## YOUR OBJECTIVE:
Take the entries below and reproduce exactly the portion that begins at the line containing "Различные реализации данных" and ends at the line containing "использование конструкции try-with-resource", keeping both ends, dropping pictures, and adding nothing else.
● ● ●
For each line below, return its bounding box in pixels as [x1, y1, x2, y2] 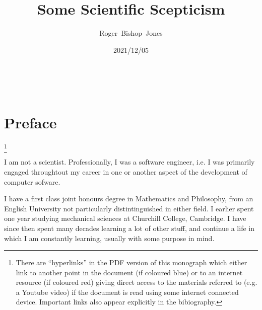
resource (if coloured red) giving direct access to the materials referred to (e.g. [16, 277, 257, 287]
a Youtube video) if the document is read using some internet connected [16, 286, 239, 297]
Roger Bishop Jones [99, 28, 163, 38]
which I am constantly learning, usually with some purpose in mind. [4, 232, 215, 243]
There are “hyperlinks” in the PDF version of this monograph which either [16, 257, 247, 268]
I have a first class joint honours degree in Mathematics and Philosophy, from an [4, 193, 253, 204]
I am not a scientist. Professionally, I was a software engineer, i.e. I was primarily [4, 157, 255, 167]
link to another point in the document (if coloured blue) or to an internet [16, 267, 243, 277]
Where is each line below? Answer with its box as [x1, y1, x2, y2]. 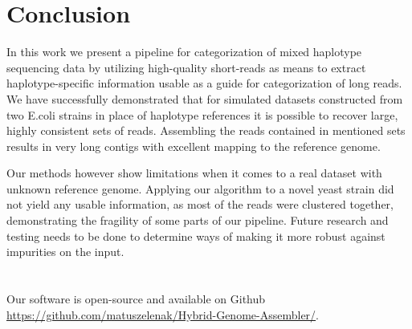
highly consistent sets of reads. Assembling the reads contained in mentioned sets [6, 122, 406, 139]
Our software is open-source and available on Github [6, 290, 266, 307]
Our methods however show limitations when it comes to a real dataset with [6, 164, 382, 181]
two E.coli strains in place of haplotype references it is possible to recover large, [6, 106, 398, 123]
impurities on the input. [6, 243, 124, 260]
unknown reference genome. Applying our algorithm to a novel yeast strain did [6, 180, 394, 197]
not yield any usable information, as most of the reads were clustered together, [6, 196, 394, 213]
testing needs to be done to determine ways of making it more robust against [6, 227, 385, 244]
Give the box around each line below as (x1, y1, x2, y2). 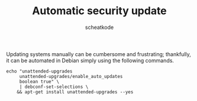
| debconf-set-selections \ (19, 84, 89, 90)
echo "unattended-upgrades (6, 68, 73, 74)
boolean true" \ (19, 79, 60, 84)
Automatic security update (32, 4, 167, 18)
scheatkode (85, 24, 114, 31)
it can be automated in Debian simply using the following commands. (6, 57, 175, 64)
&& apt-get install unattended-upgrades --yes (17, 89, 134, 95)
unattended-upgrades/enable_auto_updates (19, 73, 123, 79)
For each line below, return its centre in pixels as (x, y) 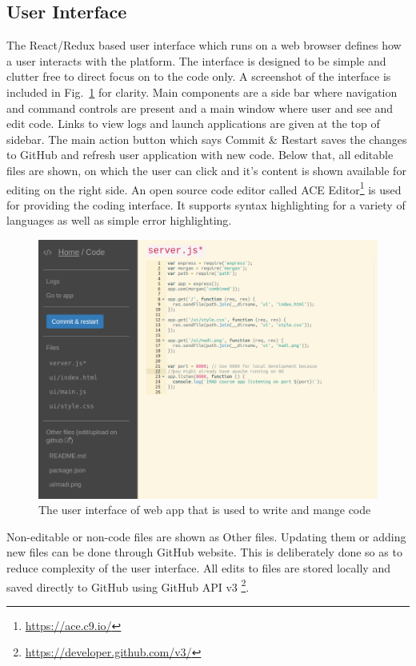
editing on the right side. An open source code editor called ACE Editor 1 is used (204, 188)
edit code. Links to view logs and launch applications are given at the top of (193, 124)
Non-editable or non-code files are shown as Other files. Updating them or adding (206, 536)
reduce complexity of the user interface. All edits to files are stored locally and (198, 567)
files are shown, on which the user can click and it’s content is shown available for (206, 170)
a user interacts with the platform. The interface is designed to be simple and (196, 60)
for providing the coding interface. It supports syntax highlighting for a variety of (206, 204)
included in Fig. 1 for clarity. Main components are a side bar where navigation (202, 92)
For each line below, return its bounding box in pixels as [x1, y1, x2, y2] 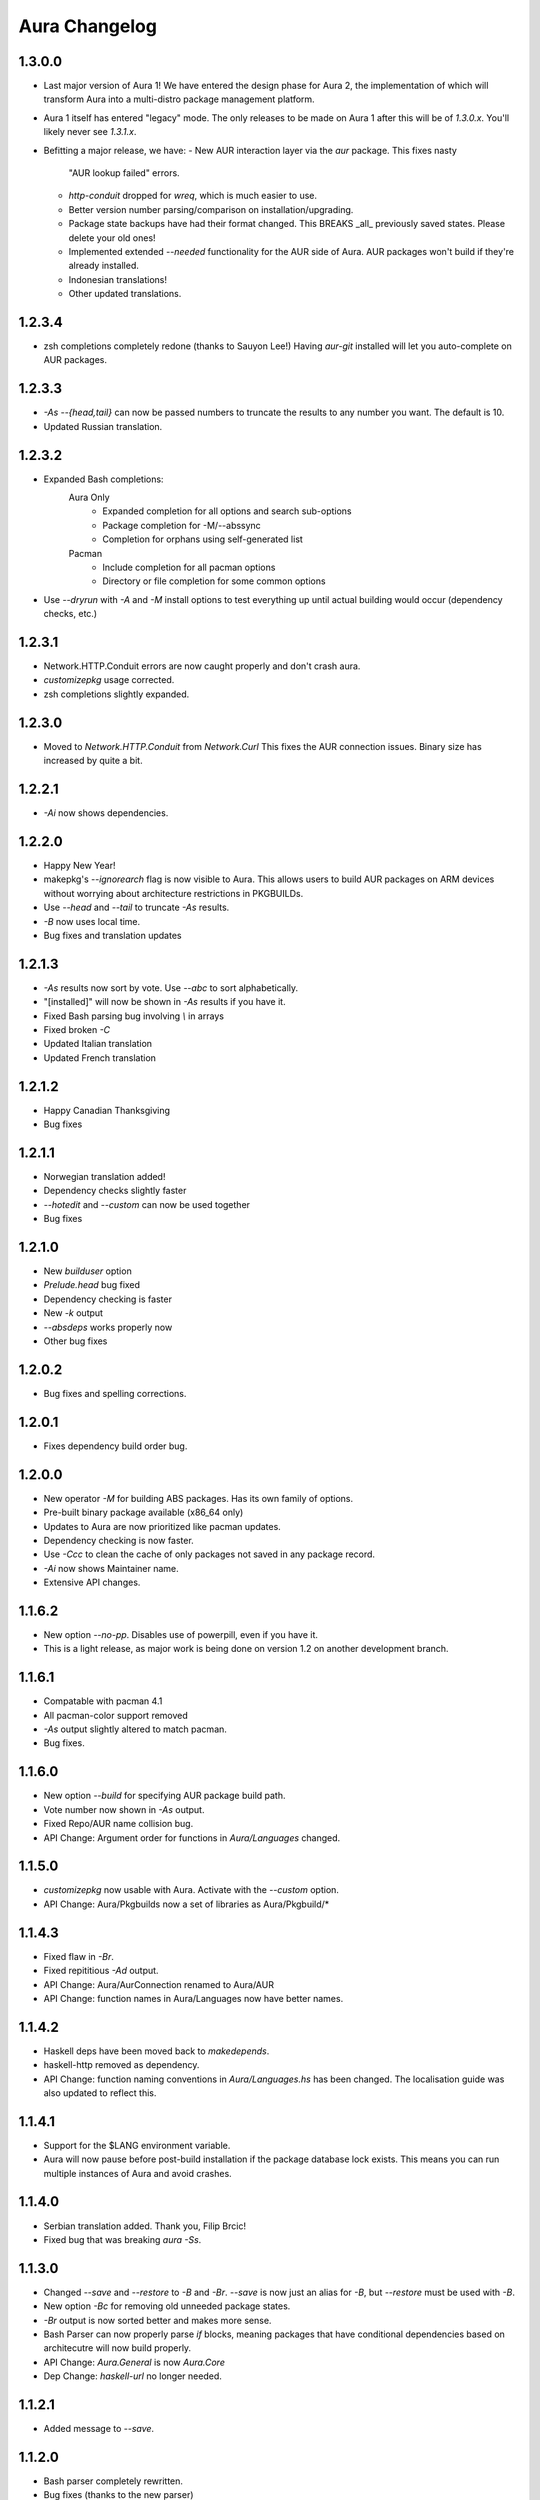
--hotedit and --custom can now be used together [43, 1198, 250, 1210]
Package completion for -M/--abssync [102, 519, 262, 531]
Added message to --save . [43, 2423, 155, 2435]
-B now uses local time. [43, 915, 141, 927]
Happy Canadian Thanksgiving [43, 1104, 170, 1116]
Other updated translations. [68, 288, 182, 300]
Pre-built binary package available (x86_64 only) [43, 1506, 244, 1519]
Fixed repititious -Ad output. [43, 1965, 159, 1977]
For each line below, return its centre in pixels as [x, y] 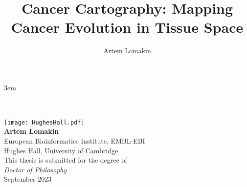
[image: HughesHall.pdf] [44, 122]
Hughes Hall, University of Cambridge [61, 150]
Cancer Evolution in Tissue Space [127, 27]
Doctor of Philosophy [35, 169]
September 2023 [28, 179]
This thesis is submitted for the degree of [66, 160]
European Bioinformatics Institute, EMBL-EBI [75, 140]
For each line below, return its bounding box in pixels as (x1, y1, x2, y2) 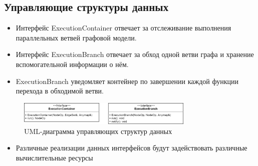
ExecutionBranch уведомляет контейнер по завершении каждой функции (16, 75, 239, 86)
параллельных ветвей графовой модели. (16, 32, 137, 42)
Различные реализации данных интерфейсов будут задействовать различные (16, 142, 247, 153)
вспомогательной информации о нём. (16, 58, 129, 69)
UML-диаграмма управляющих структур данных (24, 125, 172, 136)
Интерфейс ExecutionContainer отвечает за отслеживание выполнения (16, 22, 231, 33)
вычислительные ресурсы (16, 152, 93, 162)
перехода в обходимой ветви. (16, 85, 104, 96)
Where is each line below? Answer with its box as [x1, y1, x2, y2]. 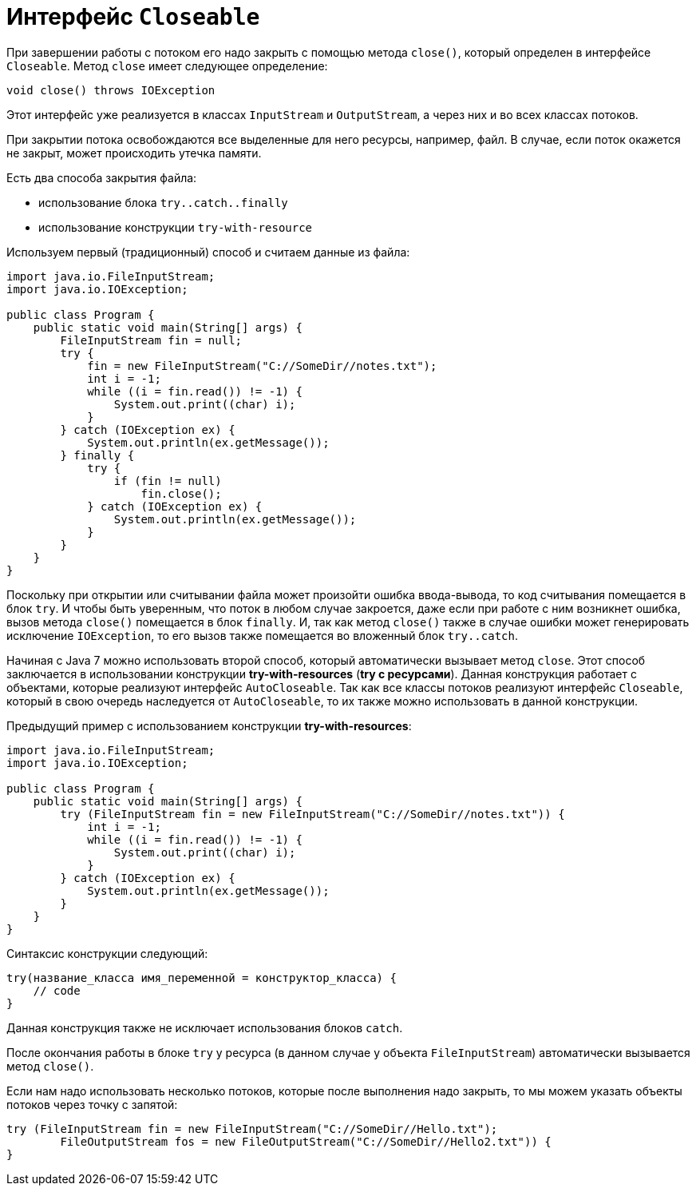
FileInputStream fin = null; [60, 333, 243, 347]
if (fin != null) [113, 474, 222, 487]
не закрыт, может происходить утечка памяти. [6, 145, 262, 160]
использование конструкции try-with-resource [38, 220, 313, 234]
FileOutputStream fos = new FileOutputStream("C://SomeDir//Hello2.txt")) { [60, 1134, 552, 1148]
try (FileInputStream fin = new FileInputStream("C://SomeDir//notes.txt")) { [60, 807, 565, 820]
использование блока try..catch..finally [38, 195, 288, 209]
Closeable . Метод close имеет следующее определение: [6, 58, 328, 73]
● ● ●
## SOLUTION FOR THIS EXERCISE:
Различные реализации данных интерфейсов будут задействовать различные (16, 142, 247, 153)
вспомогательной информации о нём. (16, 58, 129, 69)
UML-диаграмма управляющих структур данных (24, 125, 172, 136)
Интерфейс ExecutionContainer отвечает за отслеживание выполнения (16, 22, 231, 33)
вычислительные ресурсы (16, 152, 93, 162)
перехода в обходимой ветви. (16, 85, 104, 96)
Where is each line below? Answer with its box as [x1, y1, x2, y2]. 
FileInputStream fin = null; [60, 333, 243, 347]
if (fin != null) [113, 474, 222, 487]
не закрыт, может происходить утечка памяти. [6, 145, 262, 160]
использование конструкции try-with-resource [38, 220, 313, 234]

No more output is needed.